What's Inside a Smart Ring?

Since very few smart rings are actually being sold, it's hard to know exactly what's inside these finger-mounted devices, but we do have some clues.

The backbone of every smart ring is Bluetooth technology. Bluetooth is a close-range wireless technology that allows any two Bluetooth-enabled devices to communicate with each other as far away as 328 feet (100 meters) [source: Bluetooth]. You've probably seen hands-free Bluetooth headsets that let you make cell phone calls without actually holding the phone. Like those headsets, smart rings contain a Bluetooth chip, which is really a small radio that can transmit and receive signals from nearby devices.
Like many Bluetooth-enabled devices, smart rings need to be paired with a smartphone to work. Once your phone recognizes and pairs with the smart ring, the two devices can talk to each other. Bluetooth makes it possible for smart rings to function as notification devices, and also as remote controls for Bluetooth-enabled devices and appliances.
Bluetooth is considered a low-power technology, but it still needs juice, so smart rings must contain some type of battery that can be recharged using a docking station or a wireless recharging pad.
In a futuristic twist, some smart rings use finger-pointing gestures to control Bluetooth-enabled devices. Point at the TV and draw a power button in the air to turn it on. Swipe your finger to the right to advance to the next slide in a PowerPoint presentation. For gesture-based devices, the smart ring must not only contain a Bluetooth chip, but also some kind of motion-sensing engine. The motion-sensing hardware and software detects the real-time position of the ring and sends that data via Bluetooth to the target device.
What you won't find on most smart rings is a screen. Yes, there are a few prototypes with a fingernail-sized display, but the whole point of a smart ring is not to stare at it like your phone. Without a screen, though, smart rings rely on smartphones as the chief way to program and interact with them.
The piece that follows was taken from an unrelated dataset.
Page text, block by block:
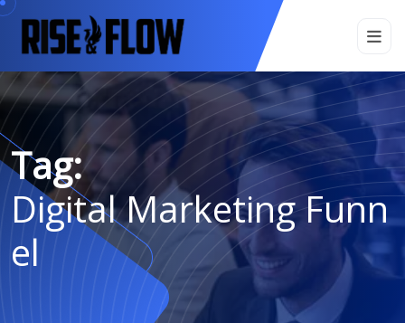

That's why all smart rings comes with an associated smartphone app. The in-phone app is how you can customize the smart ring's settings and configure it to update you with notifications from other apps such as Twitter, Instagram, email and calendars
One of the few smart rings that has moved beyond the prototype stage is Ringly, a fashionable gem of a device whose sole purpose is to deliver notifications from a paired smartphone. A woman wearing Ringly — the initial gemstone designs are marketed to women — can leave her phone in her purse and still feel connected to her most important contacts and social network feeds.
Ringly works by letting the user program the smart ring to deliver a custom notification for specific types of messages and also for specific contacts. Ringly can send notifications using four different vibration patterns and five different colors.
Using the Ringly app, users can match one vibration pattern to text messages, for example, and another to incoming phone calls. Since not all calls are equally important, the user can further customize Ringly to blink red when the text is from her boyfriend or green when the phone call is from work.
The MOTA DOI SmartRing is a sleek device initially offered in bling-free white or black. Like Ringly, the SmartRing pairs with a smartphone and vibrates when the user receives messages or updates from his or her social media feeds.
Where the SmartRing differs from Ringly — and almost all other smart rings — is that it actually has a tiny touchscreen display. Along with a vibration, the ring displays an icon identifying the source of the notification. It can even display a short message, stock-ticker style, like a tweet or a calendar alert. Swipe right or left to toggle through your notifications. Its website says the product will also be available later in 2015.
Key to using both Ringly and the SmartRing is the intuitiveness of the devices' apps. The SmartRing's app isn't yet available, as of June 2015. But the Ringly app, free on iTunes and Google Play, is getting solid reviews. Under the "notifications" tab, you can assign different vibrations and colors to a long list of smartphone apps and functions: text messages, phone calls, Twitter, Facebook, Instagram, even Uber, the car service.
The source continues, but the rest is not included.